Rojava (also known as Western Kurdistan or Syrian Kurdistan, Kurdish: Rojavayê Kurdistanê, from rojava meaning "western"; Kurdistān as-Sūrīyah) is a de facto autonomous region in northern and north-eastern Syria. It is not officially recognized as autonomous by the government of the Syrian Arab Republic. The governance of the region is based on the philosophy of democratic confederalism which emphasises self-suffiency, localism and political pluralism. The PKK describes democratic confederalism in their manifesto:
The democratic confederalism of Kurdistan is not a State system, it is the democratic system of a people without a State... It takes its power from the people and adopts to reach self sufficiency in every field including economy.
Kurds consider Syrian Kurdistan to be part of a greater Kurdistan which also includes parts of southeastern Turkey (Turkish Kurdistan), northeastern Iraq (Iraqi Kurdistan), and northwestern Iran (Iranian Kurdistan). In the course of the Syrian Civil War, Syrian government forces withdrew from three Kurdish enclaves leaving control to local militias in 2012.

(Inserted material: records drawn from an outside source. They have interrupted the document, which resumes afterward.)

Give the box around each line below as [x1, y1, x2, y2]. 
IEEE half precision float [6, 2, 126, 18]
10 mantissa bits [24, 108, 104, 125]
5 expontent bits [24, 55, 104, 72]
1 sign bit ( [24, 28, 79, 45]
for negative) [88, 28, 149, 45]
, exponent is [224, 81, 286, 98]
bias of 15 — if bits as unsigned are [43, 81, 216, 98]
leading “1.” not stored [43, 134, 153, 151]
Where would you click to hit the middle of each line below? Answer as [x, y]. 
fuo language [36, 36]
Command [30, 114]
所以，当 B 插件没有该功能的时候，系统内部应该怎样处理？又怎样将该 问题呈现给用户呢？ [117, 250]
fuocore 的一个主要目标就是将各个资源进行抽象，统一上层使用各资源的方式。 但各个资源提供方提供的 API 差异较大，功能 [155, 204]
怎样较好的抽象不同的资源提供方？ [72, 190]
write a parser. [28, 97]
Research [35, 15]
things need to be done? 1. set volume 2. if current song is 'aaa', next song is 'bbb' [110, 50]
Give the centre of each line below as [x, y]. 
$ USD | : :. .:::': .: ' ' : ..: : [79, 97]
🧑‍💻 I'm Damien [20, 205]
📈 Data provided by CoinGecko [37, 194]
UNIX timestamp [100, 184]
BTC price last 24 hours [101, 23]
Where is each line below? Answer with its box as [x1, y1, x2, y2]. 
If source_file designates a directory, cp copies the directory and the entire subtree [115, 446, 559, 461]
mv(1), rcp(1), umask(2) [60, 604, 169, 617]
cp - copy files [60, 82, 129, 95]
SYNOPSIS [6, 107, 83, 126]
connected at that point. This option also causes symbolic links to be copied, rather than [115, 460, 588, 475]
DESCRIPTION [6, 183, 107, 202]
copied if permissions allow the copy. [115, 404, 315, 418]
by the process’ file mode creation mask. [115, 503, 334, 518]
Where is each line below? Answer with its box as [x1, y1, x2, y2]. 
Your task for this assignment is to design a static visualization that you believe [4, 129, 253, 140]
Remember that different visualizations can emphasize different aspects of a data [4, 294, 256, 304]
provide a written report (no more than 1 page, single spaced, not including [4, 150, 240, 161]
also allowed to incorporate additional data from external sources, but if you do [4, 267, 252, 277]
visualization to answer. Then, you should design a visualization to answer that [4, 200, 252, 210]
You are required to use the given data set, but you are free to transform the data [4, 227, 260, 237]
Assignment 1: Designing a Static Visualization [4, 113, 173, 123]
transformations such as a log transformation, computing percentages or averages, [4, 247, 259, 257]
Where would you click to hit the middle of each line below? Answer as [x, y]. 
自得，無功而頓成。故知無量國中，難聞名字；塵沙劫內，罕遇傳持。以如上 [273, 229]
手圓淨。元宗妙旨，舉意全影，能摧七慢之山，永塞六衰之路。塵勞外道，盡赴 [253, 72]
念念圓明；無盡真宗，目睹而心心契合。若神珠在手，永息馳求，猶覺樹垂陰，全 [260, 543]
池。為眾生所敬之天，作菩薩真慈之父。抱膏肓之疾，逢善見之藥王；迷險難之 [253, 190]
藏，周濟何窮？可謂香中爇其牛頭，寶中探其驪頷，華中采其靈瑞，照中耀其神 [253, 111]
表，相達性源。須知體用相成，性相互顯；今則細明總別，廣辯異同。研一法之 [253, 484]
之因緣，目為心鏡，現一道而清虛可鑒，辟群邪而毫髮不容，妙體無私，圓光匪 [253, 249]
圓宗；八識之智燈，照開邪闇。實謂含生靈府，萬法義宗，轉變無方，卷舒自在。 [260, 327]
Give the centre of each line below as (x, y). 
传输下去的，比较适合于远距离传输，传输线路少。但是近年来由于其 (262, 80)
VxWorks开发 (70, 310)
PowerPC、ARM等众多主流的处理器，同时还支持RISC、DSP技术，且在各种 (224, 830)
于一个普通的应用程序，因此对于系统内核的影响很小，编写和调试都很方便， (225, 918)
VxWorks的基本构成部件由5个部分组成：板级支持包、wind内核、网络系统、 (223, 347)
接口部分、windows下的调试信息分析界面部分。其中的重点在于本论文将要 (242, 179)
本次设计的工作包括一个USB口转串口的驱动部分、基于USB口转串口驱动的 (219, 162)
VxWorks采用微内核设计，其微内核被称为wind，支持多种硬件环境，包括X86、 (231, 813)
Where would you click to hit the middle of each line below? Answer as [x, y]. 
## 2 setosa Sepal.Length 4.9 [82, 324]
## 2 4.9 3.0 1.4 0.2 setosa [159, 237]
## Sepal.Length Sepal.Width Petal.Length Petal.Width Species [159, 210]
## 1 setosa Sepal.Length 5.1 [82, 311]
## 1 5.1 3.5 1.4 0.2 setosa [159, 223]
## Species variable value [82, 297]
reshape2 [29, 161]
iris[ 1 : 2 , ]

The Kurdish Supreme Committee (Desteya Bilind a Kurd, DBK) was established by the Democratic Union Party (PYD) and the Kurdish National Council (KNC) as the governing body of Syrian Kurdistan in July 2012. The member board consists of an equal number of PYD and KNC members. In November 2013, the PYD announced an interim government divided into three non-contiguous autonomous areas or cantons, Afrin, Jazira and Kobani.
The DBK's armed wing is the People's Protection Units (Yekîtîyên Parastina Gel, YPG). Military service was declared compulsory in July 2014.